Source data

BEGIN

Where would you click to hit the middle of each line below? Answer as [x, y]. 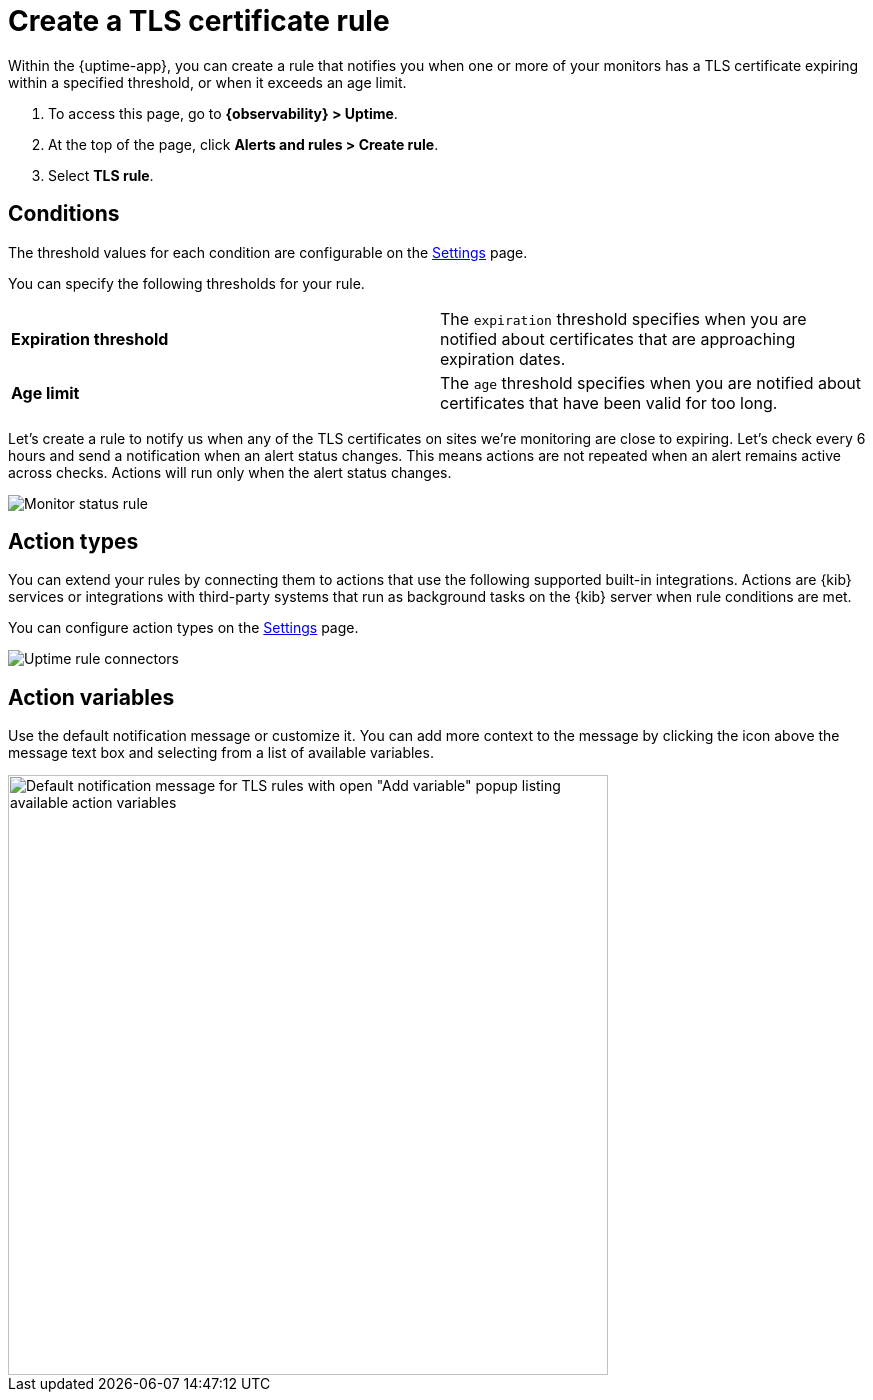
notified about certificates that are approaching [618, 338]
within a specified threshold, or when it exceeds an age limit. [207, 82]
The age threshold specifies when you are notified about [651, 382]
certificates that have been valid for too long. [609, 402]
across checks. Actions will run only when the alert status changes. [230, 472]
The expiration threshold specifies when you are [623, 318]
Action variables [91, 697]
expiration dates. [503, 358]
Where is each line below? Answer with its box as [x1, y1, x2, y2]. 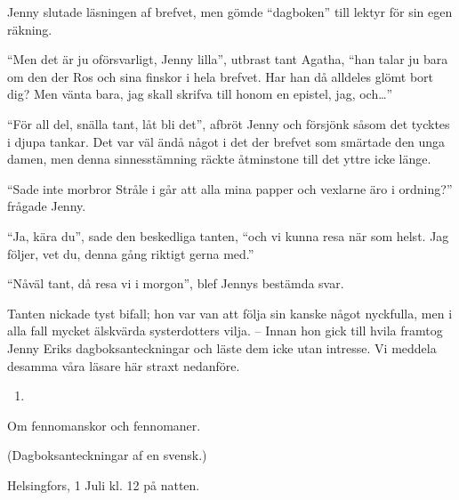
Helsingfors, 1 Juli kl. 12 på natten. [7, 475, 200, 494]
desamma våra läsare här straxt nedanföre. [7, 356, 240, 375]
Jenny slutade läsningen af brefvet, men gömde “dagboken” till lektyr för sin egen [7, 3, 453, 20]
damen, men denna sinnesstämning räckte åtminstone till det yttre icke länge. [7, 149, 431, 168]
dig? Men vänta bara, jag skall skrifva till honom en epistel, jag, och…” [7, 85, 393, 103]
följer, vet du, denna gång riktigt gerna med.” [7, 244, 254, 262]
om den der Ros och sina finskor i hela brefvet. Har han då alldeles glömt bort [7, 67, 434, 85]
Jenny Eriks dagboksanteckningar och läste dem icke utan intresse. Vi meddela [7, 338, 437, 357]
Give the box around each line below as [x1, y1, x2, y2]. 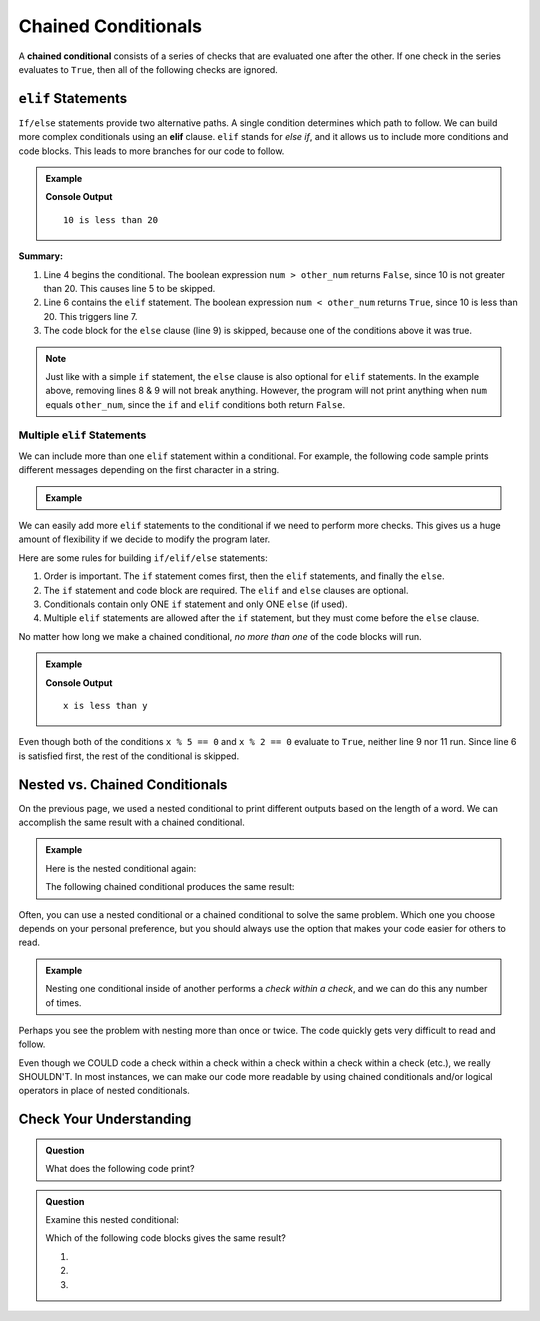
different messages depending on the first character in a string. [18, 464, 280, 476]
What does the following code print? [45, 1163, 195, 1175]
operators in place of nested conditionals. [18, 1085, 190, 1097]
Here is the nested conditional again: [45, 862, 197, 874]
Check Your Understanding [18, 1111, 192, 1128]
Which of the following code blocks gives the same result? [45, 1232, 287, 1244]
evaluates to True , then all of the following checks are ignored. [18, 63, 279, 75]
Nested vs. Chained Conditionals [18, 776, 228, 793]
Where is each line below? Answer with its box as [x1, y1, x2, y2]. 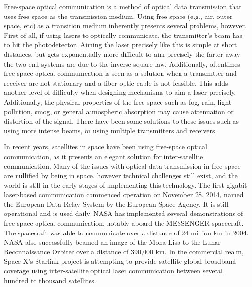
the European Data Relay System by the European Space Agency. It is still [4, 198, 229, 209]
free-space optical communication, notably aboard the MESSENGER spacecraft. [4, 218, 244, 228]
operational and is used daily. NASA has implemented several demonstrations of [4, 208, 243, 218]
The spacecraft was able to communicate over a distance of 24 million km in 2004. [4, 227, 249, 237]
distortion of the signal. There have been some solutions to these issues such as [4, 116, 239, 126]
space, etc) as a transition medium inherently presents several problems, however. [4, 20, 247, 31]
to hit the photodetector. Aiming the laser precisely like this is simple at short [4, 39, 237, 50]
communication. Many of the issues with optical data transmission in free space [4, 161, 241, 171]
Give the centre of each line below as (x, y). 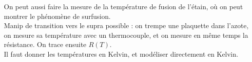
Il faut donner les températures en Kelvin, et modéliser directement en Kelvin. (121, 54)
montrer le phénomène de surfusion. (57, 16)
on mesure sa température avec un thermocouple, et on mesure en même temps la (126, 35)
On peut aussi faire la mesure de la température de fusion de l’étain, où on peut (124, 6)
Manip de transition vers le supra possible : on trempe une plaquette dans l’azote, (126, 25)
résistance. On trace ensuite (45, 44)

END

Copy out the lines beginning at the one that contains "Manip de transition". Stop at the final line of the data, and include it.

Manip de transition vers le supra possible : on trempe une plaquette dans l’azote, (126, 25)
résistance. On trace ensuite (45, 44)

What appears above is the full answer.